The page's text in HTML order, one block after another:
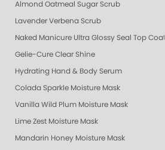
Almond Oatmeal Sugar Scrub
Lavender Verbena Scrub
Naked Manicure Ultra Glossy Seal Top Coat
Gelie-Cure Clear Shine
Hydrating Hand & Body Serum
Colada Sparkle Moisture Mask
Vanilla Wild Plum Moisture Mask
Lime Zest Moisture Mask
Mandarin Honey Moisture Mask
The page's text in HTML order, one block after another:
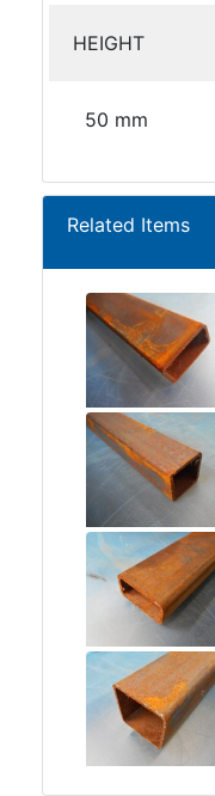
HEIGHT
50 mm
Related Items
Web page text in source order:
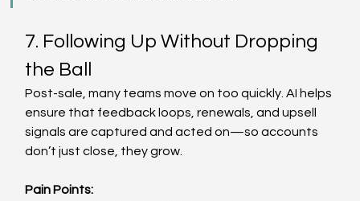
7. Following Up Without Dropping
the Ball
Post-sale, many teams move on too quickly. AI helps
ensure that feedback loops, renewals, and upsell
signals are captured and acted on—so accounts
don’t just close, they grow.
Pain Points:
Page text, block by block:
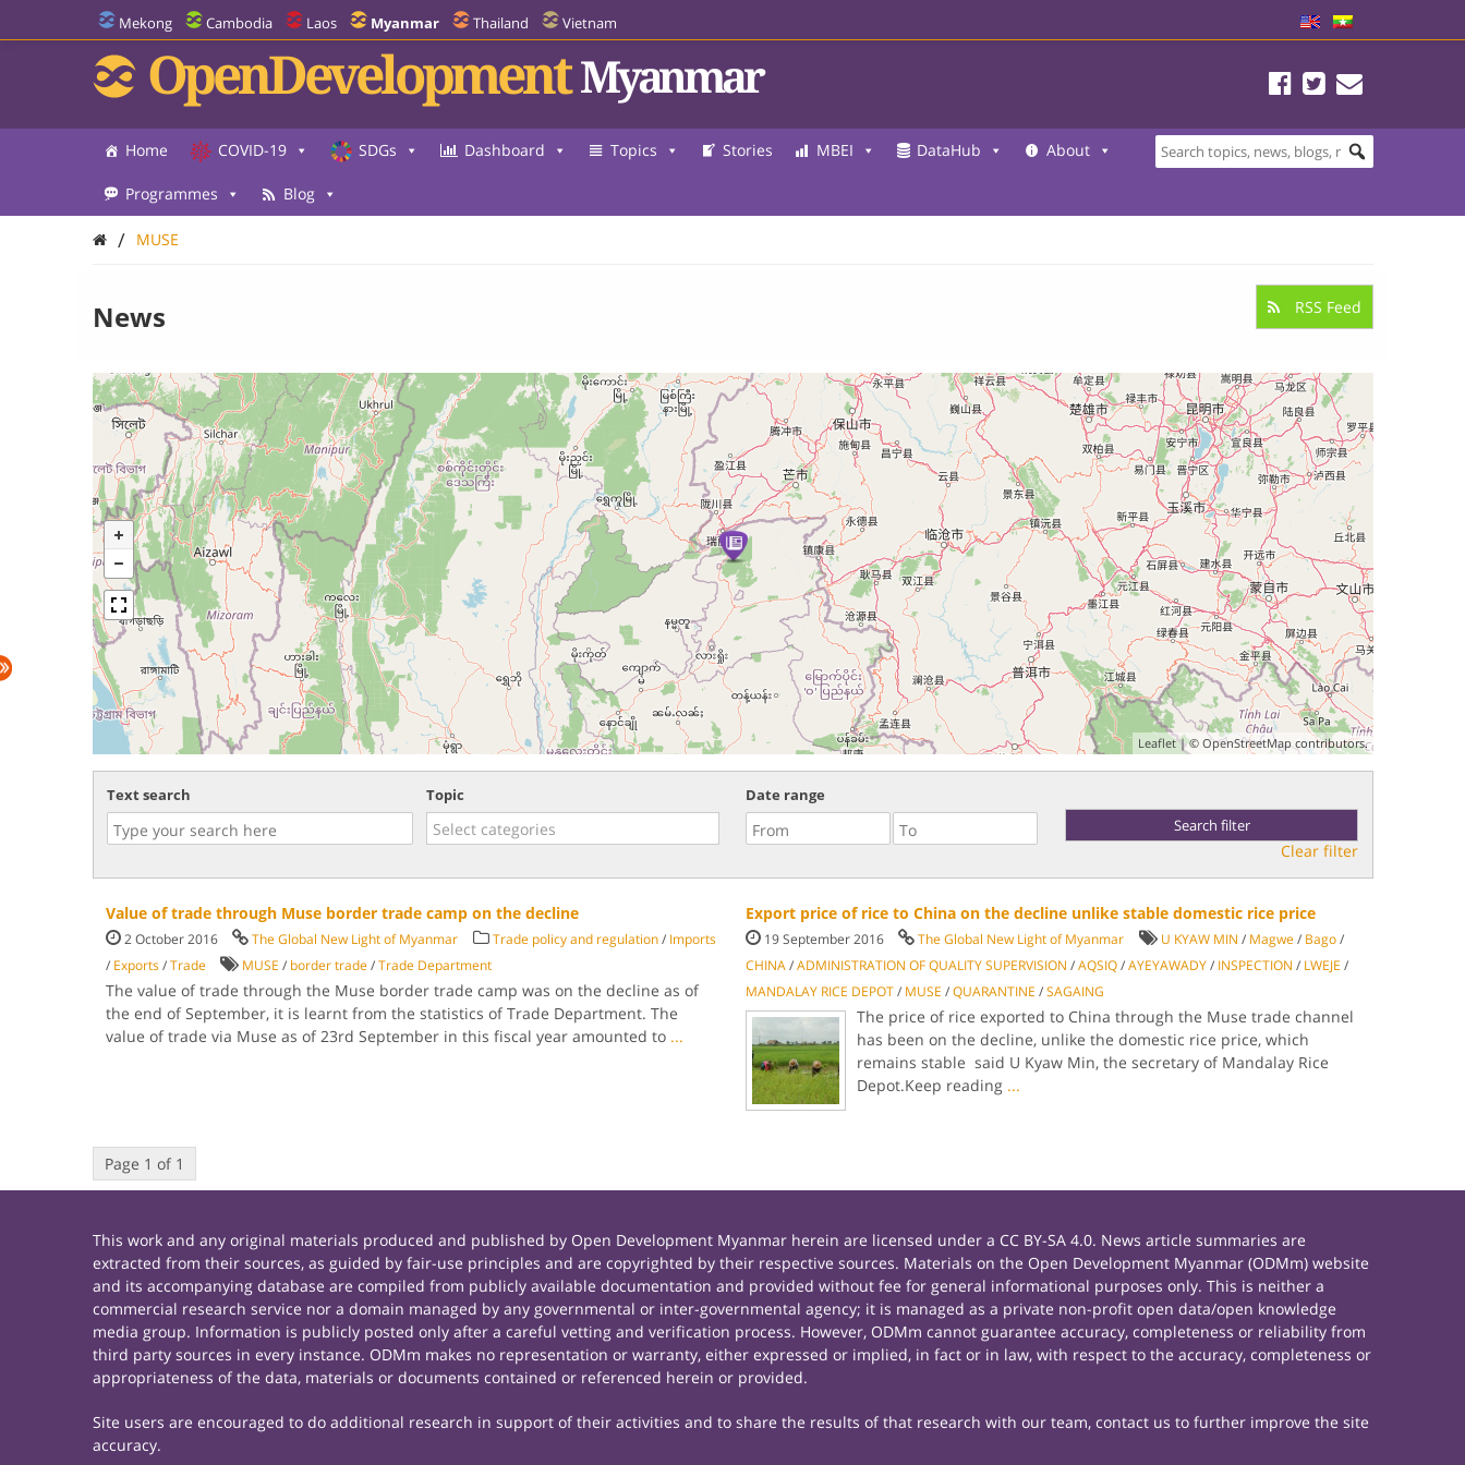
───
Print the full listing again exactly, and drop every image from it.

The page's text in HTML order, one block after another:
Almond Oatmeal Sugar Scrub
Lavender Verbena Scrub
Naked Manicure Ultra Glossy Seal Top Coat
Gelie-Cure Clear Shine
Hydrating Hand & Body Serum
Colada Sparkle Moisture Mask
Vanilla Wild Plum Moisture Mask
Lime Zest Moisture Mask
Mandarin Honey Moisture Mask
The page's text in HTML order, one block after another:
HEIGHT
50 mm
Related Items
Web page text in source order:
7. Following Up Without Dropping
the Ball
Post-sale, many teams move on too quickly. AI helps
ensure that feedback loops, renewals, and upsell
signals are captured and acted on—so accounts
don’t just close, they grow.
Pain Points:
Page text, block by block:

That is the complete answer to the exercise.